18. The system of claim 17 further comprising the elements of:
a moving plate to provide for the placement of at least one pathology slide; and a recorder device to record at least one image of at least one pathology slides; and a magnifying device to controllably magnify at least one section of the pathology slid; and a patient information file to provide additional data concerning at least one patient being checked via the processing of the at least one pathology slide; and an output device to display pathological areas detected on the pathological slide.

19. The system of claim 18 wherein the processor device further comprising the elements of:
a knowledge base to store the parameter values operative in the processing of the at least one digital image representing information transformed from the analog representation of the pathology slide; and an infrastructure server for partitioning the at least one digital image into sub-unit blocks, for calculating complexity values to the sub-unit blocks, and storing the complexity values into a complexity metrics catalog; and an image analysis and control device to analyze the sub-unit blocks in association with the assigned complexity values and to adaptively modify the input parameters of the system.

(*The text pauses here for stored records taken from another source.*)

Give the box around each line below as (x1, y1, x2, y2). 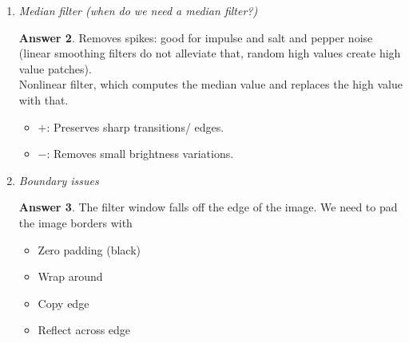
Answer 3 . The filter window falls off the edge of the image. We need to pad (18, 199, 398, 215)
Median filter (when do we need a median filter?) (18, 2, 258, 18)
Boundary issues (18, 171, 99, 188)
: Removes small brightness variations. (46, 145, 234, 162)
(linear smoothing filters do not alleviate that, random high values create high (18, 45, 401, 61)
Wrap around (38, 268, 103, 285)
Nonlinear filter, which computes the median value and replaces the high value (18, 76, 403, 93)
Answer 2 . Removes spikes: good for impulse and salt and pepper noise (18, 29, 373, 45)
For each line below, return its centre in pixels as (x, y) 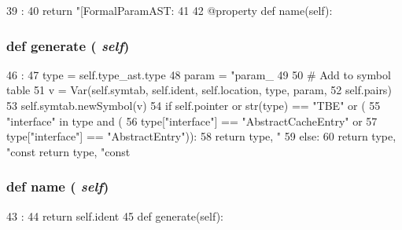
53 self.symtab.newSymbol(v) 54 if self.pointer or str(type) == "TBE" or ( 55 (194, 105)
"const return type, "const (68, 151)
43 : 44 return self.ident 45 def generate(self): (115, 215)
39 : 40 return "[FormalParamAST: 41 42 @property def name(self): (170, 10)
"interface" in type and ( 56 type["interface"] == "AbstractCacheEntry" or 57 (192, 120)
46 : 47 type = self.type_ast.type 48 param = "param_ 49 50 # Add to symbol (199, 74)
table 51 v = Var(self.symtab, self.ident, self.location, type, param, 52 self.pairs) (199, 90)
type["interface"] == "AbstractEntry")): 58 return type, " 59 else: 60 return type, (201, 136)
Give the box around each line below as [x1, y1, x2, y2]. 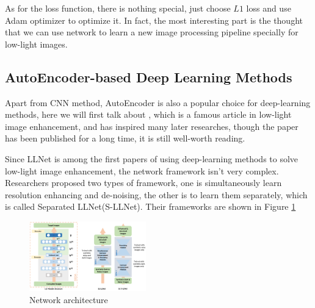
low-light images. [5, 37, 68, 50]
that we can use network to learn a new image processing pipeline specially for [5, 26, 299, 38]
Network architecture [29, 293, 108, 306]
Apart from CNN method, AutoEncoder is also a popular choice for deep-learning [5, 96, 311, 109]
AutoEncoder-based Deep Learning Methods [5, 67, 292, 86]
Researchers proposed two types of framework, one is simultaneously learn [5, 176, 282, 189]
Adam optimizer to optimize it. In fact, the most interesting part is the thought [5, 13, 303, 26]
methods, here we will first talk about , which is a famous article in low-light [5, 108, 292, 121]
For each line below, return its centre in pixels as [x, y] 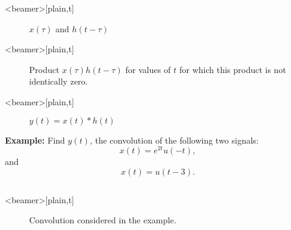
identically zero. [59, 81]
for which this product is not [233, 69]
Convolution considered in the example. [103, 220]
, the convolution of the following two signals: [174, 140]
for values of [148, 69]
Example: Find [35, 140]
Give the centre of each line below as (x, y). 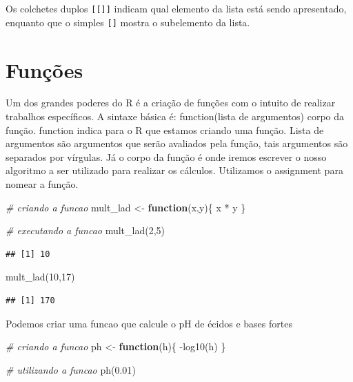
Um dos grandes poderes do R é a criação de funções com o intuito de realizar (171, 103)
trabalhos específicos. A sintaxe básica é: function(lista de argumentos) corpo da (175, 116)
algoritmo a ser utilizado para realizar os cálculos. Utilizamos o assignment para (174, 170)
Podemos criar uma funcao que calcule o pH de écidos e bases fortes (149, 323)
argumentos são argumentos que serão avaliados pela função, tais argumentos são (177, 143)
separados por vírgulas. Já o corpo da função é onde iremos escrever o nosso (166, 156)
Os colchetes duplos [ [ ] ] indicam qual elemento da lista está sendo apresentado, (176, 8)
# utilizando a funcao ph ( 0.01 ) (71, 369)

20. The system of claim 19 wherein the knowledge database comprises the elements of:
a parameter table to hold the parameter values operative in the partitioning of the at least one digital image, and in the assignment of the complexity values to the sub-unit blocks; and a diagnosis table to hold results of the analysis; and a complexity catalog to store the complexity values assigned to the sub-unit blocks constituting the at least one digital image.

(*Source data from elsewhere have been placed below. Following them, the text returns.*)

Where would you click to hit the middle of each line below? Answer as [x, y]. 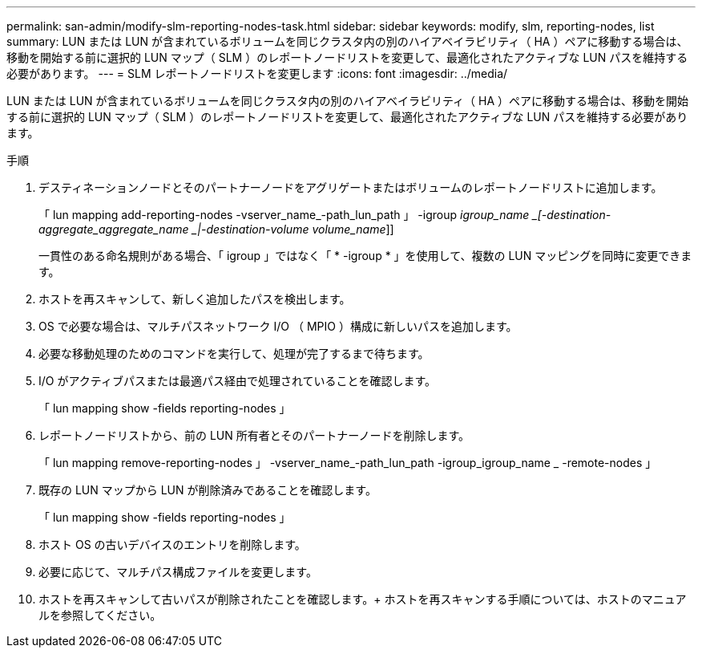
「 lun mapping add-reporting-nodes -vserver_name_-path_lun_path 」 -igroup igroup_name [284, 215]
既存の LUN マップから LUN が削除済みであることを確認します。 [208, 490]
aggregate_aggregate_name [114, 229]
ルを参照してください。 [100, 615]
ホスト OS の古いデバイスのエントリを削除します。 [172, 544]
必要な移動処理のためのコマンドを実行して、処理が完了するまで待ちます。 [234, 353]
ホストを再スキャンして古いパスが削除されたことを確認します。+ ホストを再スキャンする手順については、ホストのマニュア [363, 599]
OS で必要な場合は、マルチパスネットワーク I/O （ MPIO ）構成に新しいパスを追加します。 [278, 326]
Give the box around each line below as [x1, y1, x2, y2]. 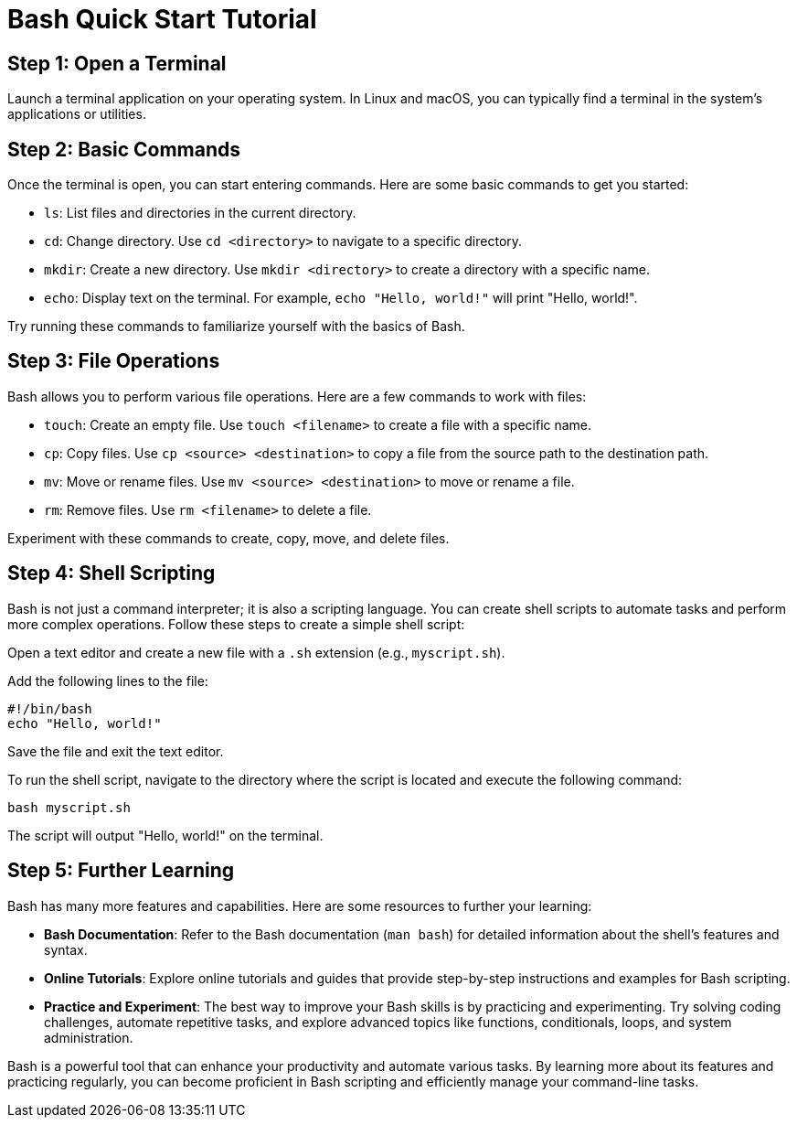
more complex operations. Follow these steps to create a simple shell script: [7, 616, 465, 632]
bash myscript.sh [7, 799, 131, 815]
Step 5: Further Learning [7, 859, 235, 883]
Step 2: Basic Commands [7, 137, 241, 161]
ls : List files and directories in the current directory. [44, 205, 356, 221]
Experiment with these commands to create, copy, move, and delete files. [7, 530, 450, 546]
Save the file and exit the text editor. [7, 743, 224, 759]
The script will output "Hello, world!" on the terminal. [7, 827, 324, 843]
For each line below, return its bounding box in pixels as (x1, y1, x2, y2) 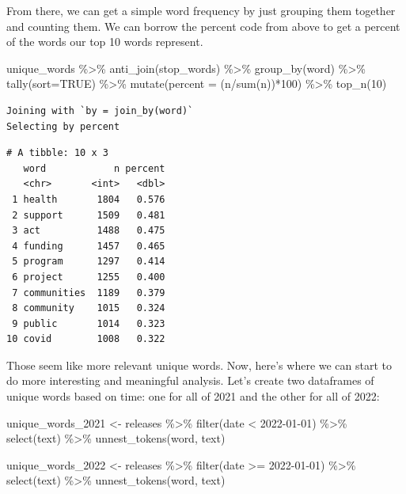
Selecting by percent (6, 120, 120, 132)
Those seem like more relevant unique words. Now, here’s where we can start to (6, 356, 393, 373)
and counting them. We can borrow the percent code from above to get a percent (6, 17, 400, 34)
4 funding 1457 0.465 (12, 240, 165, 252)
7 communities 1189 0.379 (12, 287, 165, 298)
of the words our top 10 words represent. (6, 33, 203, 50)
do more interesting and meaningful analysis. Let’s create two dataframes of (6, 372, 374, 389)
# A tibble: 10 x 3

21. The system of claim 20 wherein the parameter table comprises the elements of:
a pre-determined sub-unit block size value; and a pre-determined optimal image content value range value; and a list of potential word sizes concerning the content of the at least one digital image.

22. A pathology slide analysis method for the analysis of at least one pathology slide image taken of the cross-sections of body organs for the purpose of analysis and diagnosis, the method comprising the steps of:
normalizing the at least one digital image by the content value range of the image to an optimally processable value range in accordance with the range parameters value in the knowledge database; and partitioning the at least one digital image into a pre-determined number of sub-unit blocks having a pre-determined and equal size; and calculating the complexity value of the sub-unit blocks in accordance with pre-defined parameter values and utilizing a pre-determined sequence of calculation steps; and establishing a complexity metrics catalog to hold the complexity values associated with the sub-unit blocks constituting the at least one digital image; and analyzing the content of the digital images in association with the complexity values assigned to the sub-unit blocks constituting the digital image; and adaptively modifying the spatial coordinates of the moveable plate in order to expose different portions of the pathology slide to the recording device; and adaptively modifying the magnification factor of the magnifying lens in order to facilitate selective concentration on the relevant portions of the pathology slide.

23. The method of claim 22 further comprising the steps of:
obtaining at least one digital image of at least one pathology slide; and performing diagnosis of the examined patient in accordance with the result of the analysis; and displaying the results of the analysis.

24. The system of claim 18 wherein the patient information file is a data structure designed in a computer-readable format.

25. The system of claim 19 wherein the knowledge base is a data structure designed in a computer-readable format.

26. The system of claim 19 wherein the infrastructure server is one or more computer-readable and computer-executable instruction sequences.

27. The system of claim 19 wherein the application server is one or more computer-readable and computer-executable instruction sequences.